M.J. Rosenberg at the Huffington Post sees the vote yesterday in the House Foreign Affairs Committee recognizing the Armenian genocide as a genocide as typical of Israel lobby machinations:
The lobby has always opposed deeming the Armenian slaughter a genocide largely because Turkey has (or had) good relations with Israel. And the lobby, and its Congressional acolytes, did not want to harm those relations.
But, since the Gaza war, Turkish-Israeli relations have deteriorated. The Turks, like pretty much every other nation on the planet, were appalled by the Israeli onslaught against the Gazans. And said so.
Ever since, the Netanyahu government has made a point to stick it to the Turks.
That battle is now being carried to Washington. The Israelis are trying to teach the Turks a lesson. If the Armenian resolution passes both houses and goes into effect, it will not be out of some newfound compassion for the victims of the Armenian genocide and their descendants, but to send a message to Turkey: if you mess with Israel, its lobby will make Turkey pay a price in Washington.
And, just maybe, the United States will pay it too.
I think this assessment is wrong, but I first have to admit a degree of culpability; M.J. bases this assessment on a parsing of a brief I wrote on the vote, and his parsing is fair enough; there’s just so much I could pack into the brief, and stuff I left out might have led him to different conclusions.
First, let me make clear: I don’t think Israel or the pro-Israel lobby is behind this vote. What I was trying to report in the brief is that while Israel and the pro-Israel lobby helped squelch previous efforts to pass this non-binding resolution, this year — based on a bunch of conversations I’ve had over the past year — I can safely say that the pro-Israel community is hanging back and telling the lawmakers, "Do what you feel is right. We’re not spending political capital on the Turks this season."
I honestly did not get the sense that anyone in the pro-Israel lobby is eager for this resolution to pass; just that they did not feel motivated to burn themselves by helping to kill it.
In fact, this resolution carried in committee at least once before — in 2007 — and it carried because seven out of eight Jews on committee voted for it. (The single Jew who voted against was Robert Wexler of Florida, who was a friend of the Turkish lobby.)
So if the Jewish members favored the "genocide" label in the past, why did I choose to make a news item of yesterday’s vote? Because there was a subtle — but significant — difference this time. Last time, the chairman of the panel, the late Tom Lantos of California, did not sponsor the bill — but he ended up voting for it, after agonizing about it in his opening remarks. So too did the other six Jews who voted to call the massacres a genocide. And some of them explicitly agonized because of Turkey’s good relations (at least then) with Israel. "This has been tough for me," Gary Ackerman of New York said then. Eliot Engel of New York voted "with a heavy heart."

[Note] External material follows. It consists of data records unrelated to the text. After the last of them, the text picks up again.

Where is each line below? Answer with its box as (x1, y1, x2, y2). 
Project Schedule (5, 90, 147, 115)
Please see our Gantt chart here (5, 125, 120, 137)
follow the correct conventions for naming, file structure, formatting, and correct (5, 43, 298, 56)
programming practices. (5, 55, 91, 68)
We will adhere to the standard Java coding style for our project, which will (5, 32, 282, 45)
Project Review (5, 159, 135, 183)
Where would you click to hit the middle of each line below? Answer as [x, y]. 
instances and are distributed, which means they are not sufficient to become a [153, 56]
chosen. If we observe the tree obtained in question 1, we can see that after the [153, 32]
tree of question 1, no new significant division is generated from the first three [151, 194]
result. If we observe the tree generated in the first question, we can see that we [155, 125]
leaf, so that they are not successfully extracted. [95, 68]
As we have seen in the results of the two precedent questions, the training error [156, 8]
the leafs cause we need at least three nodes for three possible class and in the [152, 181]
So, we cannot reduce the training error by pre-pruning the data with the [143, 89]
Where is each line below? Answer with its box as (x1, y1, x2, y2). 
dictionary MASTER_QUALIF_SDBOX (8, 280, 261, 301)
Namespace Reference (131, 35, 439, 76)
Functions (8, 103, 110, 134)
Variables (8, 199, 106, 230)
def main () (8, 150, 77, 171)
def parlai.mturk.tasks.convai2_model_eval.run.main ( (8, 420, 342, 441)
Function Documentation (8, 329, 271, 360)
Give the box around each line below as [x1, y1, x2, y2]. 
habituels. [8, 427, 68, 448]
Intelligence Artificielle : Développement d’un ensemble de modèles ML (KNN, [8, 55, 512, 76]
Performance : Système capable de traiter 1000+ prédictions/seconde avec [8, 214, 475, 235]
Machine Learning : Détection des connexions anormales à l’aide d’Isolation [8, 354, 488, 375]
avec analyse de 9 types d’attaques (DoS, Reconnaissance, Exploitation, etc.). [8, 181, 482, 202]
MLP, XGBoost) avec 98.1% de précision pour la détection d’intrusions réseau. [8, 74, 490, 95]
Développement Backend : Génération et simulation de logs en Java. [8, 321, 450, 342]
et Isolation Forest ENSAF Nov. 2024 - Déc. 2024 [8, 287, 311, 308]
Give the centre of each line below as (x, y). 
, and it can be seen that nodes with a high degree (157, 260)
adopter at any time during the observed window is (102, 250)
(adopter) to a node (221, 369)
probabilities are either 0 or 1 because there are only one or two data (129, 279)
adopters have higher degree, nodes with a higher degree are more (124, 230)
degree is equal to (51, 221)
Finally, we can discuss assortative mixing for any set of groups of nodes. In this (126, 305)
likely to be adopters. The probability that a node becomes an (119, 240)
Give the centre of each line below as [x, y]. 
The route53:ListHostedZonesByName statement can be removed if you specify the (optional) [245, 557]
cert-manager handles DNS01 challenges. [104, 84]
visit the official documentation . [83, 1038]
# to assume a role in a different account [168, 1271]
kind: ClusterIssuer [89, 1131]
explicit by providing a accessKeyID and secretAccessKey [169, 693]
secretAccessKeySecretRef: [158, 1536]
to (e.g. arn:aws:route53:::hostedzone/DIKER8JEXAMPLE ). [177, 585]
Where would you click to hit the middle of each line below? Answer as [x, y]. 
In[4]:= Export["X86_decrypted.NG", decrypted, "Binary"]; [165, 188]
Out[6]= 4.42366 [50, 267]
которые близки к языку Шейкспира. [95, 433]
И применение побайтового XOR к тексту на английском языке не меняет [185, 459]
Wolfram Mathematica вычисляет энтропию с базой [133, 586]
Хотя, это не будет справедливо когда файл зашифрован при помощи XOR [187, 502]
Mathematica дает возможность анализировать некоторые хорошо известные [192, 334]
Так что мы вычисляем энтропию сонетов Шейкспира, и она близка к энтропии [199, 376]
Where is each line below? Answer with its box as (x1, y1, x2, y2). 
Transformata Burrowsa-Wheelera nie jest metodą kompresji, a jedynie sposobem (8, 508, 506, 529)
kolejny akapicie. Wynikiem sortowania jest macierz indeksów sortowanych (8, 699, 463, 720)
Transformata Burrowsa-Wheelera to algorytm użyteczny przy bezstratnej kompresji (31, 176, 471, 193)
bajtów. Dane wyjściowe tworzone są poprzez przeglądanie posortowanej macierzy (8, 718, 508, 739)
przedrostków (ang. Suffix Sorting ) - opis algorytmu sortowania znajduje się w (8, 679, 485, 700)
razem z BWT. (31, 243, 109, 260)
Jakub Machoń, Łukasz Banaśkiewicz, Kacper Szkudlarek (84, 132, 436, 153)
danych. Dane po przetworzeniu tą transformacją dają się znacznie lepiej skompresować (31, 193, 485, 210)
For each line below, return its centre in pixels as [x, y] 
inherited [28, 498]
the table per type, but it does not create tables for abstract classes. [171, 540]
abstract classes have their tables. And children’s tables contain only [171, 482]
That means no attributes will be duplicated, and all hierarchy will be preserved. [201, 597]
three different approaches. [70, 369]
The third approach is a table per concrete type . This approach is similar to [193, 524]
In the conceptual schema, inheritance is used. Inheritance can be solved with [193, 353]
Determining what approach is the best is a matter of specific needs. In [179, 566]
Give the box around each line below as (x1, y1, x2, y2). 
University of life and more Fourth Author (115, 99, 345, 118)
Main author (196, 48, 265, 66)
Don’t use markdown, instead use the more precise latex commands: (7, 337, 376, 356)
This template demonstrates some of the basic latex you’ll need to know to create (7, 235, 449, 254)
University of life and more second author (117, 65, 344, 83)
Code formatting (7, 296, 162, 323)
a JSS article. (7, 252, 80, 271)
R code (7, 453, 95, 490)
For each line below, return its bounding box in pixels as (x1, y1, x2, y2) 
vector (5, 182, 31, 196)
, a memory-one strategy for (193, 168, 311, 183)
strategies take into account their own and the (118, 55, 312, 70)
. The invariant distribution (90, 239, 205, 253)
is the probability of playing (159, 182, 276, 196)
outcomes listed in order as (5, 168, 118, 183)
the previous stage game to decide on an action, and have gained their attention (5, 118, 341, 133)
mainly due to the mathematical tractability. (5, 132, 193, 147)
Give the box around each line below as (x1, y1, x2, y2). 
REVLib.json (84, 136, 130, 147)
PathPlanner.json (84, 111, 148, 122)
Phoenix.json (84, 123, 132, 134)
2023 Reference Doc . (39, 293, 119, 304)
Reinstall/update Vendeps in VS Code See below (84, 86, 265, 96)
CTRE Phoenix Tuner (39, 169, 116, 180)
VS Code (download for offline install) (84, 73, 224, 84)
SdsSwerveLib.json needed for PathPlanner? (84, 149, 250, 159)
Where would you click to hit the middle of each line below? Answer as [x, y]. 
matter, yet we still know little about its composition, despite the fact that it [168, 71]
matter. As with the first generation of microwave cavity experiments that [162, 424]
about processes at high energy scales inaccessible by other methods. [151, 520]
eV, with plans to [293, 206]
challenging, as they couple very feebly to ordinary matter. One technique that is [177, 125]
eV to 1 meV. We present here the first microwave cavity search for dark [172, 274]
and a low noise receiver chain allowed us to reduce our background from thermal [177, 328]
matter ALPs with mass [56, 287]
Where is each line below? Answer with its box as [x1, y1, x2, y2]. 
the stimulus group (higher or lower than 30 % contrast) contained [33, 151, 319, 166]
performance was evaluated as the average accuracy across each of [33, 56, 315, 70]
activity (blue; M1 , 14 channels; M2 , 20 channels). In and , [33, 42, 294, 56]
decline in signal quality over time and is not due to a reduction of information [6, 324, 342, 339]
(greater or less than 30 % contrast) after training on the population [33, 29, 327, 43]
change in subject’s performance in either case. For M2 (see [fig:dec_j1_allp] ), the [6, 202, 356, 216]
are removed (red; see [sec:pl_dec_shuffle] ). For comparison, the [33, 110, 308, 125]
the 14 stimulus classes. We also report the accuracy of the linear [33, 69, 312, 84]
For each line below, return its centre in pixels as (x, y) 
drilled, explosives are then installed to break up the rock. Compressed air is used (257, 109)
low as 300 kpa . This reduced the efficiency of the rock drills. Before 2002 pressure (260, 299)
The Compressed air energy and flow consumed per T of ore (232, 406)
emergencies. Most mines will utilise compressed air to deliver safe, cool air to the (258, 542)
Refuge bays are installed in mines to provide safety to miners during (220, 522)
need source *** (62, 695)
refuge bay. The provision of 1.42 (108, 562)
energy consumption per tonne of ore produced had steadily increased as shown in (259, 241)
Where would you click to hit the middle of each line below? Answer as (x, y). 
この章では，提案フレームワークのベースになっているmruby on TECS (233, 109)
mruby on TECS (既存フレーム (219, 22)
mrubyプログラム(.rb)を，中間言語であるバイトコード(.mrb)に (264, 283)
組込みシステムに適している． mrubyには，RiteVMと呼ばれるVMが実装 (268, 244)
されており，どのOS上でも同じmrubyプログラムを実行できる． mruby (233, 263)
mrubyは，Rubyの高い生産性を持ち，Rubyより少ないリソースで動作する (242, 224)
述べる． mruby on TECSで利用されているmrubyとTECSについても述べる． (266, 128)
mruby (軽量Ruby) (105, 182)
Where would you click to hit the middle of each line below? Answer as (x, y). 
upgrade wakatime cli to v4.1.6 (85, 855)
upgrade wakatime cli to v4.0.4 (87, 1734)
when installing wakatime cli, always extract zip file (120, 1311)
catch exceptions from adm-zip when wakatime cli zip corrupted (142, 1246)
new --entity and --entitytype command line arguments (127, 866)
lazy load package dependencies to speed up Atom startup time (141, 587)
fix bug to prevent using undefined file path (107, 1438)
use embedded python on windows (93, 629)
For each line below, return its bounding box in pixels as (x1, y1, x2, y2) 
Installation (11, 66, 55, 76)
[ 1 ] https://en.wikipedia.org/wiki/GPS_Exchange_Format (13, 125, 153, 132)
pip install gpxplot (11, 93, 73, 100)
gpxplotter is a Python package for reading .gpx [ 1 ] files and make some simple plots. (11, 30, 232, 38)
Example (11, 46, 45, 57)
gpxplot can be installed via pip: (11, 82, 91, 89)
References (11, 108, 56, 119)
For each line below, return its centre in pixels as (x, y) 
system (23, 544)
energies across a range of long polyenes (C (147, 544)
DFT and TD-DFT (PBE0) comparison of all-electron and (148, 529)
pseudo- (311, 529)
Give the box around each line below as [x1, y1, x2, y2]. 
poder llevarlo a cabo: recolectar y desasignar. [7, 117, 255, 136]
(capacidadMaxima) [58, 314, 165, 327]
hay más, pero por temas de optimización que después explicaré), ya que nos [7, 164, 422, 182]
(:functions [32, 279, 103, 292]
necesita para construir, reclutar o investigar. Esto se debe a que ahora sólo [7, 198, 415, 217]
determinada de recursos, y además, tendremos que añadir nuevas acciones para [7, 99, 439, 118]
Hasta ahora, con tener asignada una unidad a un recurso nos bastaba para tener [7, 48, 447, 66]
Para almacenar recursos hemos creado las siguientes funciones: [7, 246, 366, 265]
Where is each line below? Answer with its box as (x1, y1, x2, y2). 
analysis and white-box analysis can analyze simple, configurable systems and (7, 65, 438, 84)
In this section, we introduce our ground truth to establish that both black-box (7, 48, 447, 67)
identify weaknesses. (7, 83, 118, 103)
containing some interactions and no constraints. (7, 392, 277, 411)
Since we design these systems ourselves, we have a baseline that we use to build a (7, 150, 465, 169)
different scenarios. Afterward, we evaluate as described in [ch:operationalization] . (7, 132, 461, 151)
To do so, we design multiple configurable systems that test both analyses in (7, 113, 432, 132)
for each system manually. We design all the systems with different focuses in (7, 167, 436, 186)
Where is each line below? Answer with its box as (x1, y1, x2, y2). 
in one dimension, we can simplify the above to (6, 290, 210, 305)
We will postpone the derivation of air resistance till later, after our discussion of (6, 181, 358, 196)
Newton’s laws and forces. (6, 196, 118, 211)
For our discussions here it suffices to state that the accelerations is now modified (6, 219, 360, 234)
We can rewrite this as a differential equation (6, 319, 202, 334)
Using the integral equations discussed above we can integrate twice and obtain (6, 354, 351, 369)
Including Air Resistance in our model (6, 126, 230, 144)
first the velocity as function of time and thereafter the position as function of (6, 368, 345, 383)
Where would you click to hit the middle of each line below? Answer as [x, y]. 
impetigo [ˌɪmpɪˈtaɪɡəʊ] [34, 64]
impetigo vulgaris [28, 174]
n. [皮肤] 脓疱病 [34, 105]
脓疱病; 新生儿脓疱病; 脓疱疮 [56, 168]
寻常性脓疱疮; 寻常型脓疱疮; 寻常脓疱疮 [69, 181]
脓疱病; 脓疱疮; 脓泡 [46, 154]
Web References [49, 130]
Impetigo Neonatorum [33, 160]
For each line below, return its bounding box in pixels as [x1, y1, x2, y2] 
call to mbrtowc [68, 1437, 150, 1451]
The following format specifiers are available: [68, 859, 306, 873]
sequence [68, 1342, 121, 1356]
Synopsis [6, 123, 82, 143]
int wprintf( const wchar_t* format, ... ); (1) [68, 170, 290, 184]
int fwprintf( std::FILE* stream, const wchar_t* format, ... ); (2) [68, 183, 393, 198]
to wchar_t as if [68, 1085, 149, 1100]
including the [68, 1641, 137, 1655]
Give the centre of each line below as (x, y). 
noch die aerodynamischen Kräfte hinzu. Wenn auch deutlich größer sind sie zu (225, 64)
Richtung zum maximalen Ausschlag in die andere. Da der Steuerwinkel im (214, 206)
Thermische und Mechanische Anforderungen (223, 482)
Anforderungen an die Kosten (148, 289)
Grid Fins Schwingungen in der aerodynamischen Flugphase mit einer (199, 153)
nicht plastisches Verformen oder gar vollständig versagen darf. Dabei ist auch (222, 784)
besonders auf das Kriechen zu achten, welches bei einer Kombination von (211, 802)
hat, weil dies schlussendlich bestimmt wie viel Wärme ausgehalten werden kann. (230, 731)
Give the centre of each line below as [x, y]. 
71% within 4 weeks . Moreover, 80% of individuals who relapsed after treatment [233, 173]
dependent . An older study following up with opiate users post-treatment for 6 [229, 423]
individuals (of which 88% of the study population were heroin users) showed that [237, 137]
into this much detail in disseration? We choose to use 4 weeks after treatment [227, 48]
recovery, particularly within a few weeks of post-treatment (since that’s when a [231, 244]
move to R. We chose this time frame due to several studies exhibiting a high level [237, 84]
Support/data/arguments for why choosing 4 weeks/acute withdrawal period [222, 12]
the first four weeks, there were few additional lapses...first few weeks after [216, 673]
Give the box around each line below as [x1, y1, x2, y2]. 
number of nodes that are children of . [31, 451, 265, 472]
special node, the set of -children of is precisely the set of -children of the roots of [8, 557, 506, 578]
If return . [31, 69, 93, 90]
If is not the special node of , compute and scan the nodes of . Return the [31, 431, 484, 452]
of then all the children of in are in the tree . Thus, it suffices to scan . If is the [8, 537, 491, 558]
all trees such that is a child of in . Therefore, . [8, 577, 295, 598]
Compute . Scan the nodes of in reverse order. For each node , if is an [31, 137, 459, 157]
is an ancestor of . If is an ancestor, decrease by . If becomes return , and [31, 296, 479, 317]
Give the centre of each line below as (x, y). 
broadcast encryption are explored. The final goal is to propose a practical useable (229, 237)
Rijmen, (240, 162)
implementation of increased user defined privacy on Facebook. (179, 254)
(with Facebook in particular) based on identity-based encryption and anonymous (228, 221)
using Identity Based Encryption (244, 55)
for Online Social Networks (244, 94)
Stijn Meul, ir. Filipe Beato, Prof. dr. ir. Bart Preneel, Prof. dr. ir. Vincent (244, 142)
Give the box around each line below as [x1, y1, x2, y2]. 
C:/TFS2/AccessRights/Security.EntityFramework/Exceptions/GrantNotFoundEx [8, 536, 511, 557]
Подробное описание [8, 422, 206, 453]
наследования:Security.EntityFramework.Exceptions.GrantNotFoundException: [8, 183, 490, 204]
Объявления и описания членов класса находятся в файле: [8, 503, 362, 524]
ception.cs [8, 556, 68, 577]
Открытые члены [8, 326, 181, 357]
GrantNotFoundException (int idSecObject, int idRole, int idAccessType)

This time, Lantos’ successor as chairman, Howard Berman of California, did not dither at all and, in fact, co-sponsored the bill. And despite his urgings, it passed by a much tighter margin than in 2007: 23-22 yesterday as opposed to 27-21 in 2007. (It never reached the full House in that session.) This year, Wexler’s out of Congress, and all seven Jews on the panel were in the "aye" column.
So what does this really tell us about the Israel lobby? It says, first of all, that its frontline — Congress’ Jewish members (and please, this is not unusual, Hispanic groups look to Hispanic members as their frontline, etc.) — will at times defy the lobby’s wishes. They did so in 2007, when pro-Israel groups lobbied very, very hard against the resolution. That they felt freer to vote in favor yesterday is significant, but the bigger picture underscores that they are not the lobby’s pawns.
It also means that lobbies align themselves with existing interests. Previous defeats of the bill — whether in committee, or by keeping the resolution from reaching the House floor — were not the Israel lobby’s alone. As M.J. notes, the Obama administration, like its predecessors, lobbied hard against the bill. Notably, Republicans on the committee who are seen as stalwarts of the pro-Israel lobby voted nay both times, including Ileana Ros-Lehtinen of Florida and Mike Pence of Indiana, and presumably for the same reason: They have close ties to the Pentagon, which, because of Turkey’s NATO membership, does not want it to pass.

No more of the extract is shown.